### EXERCISE GOAL
From the line that contains "nächsten Bestellung über 100 €" down to the final line below, please repeat each line exactly and nothing more, with no pictures.
*** Opening DATA SUPPLIED ***
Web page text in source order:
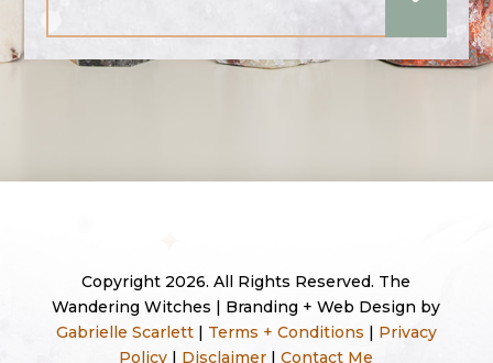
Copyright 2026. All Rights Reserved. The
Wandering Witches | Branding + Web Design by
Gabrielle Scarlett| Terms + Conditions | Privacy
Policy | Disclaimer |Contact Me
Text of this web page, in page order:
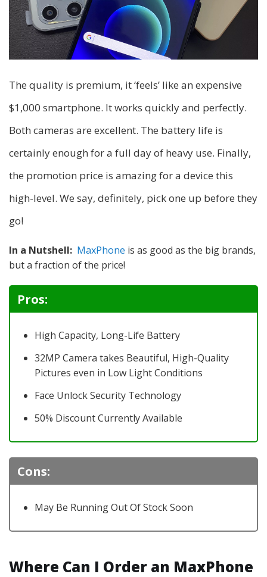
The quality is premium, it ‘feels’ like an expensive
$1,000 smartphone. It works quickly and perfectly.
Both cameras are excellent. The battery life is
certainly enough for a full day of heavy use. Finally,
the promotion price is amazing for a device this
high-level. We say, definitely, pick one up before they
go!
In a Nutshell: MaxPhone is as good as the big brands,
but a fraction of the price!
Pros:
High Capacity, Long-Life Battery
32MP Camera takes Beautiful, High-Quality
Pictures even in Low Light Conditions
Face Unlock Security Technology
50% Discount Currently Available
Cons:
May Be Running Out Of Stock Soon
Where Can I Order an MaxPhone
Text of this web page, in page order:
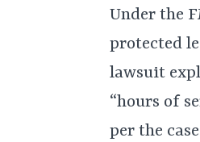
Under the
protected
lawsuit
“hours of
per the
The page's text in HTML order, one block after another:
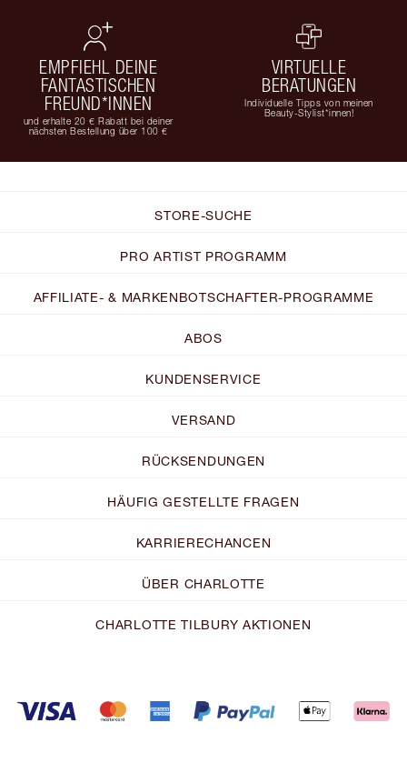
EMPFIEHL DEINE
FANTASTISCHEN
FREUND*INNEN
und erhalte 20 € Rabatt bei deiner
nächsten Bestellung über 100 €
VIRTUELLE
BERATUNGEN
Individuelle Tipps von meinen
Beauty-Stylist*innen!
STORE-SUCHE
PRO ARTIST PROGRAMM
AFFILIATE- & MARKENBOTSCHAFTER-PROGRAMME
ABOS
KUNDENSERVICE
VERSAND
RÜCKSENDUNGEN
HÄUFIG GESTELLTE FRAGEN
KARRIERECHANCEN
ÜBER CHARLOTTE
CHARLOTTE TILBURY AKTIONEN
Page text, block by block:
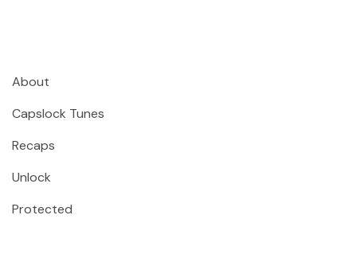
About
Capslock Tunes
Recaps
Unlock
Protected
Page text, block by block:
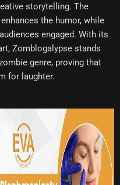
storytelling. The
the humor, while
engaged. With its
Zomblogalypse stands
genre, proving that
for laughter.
*** Closing DATA SUPPLIED ***
### SOLUTION TO THIS PROBLEM
nächsten Bestellung über 100 €
VIRTUELLE
BERATUNGEN
Individuelle Tipps von meinen
Beauty-Stylist*innen!
STORE-SUCHE
PRO ARTIST PROGRAMM
AFFILIATE- & MARKENBOTSCHAFTER-PROGRAMME
ABOS
KUNDENSERVICE
VERSAND
RÜCKSENDUNGEN
HÄUFIG GESTELLTE FRAGEN
KARRIERECHANCEN
ÜBER CHARLOTTE
CHARLOTTE TILBURY AKTIONEN
Page text, block by block:
About
Capslock Tunes
Recaps
Unlock
Protected
Page text, block by block:
storytelling. The
the humor, while
engaged. With its
Zomblogalypse stands
genre, proving that
for laughter.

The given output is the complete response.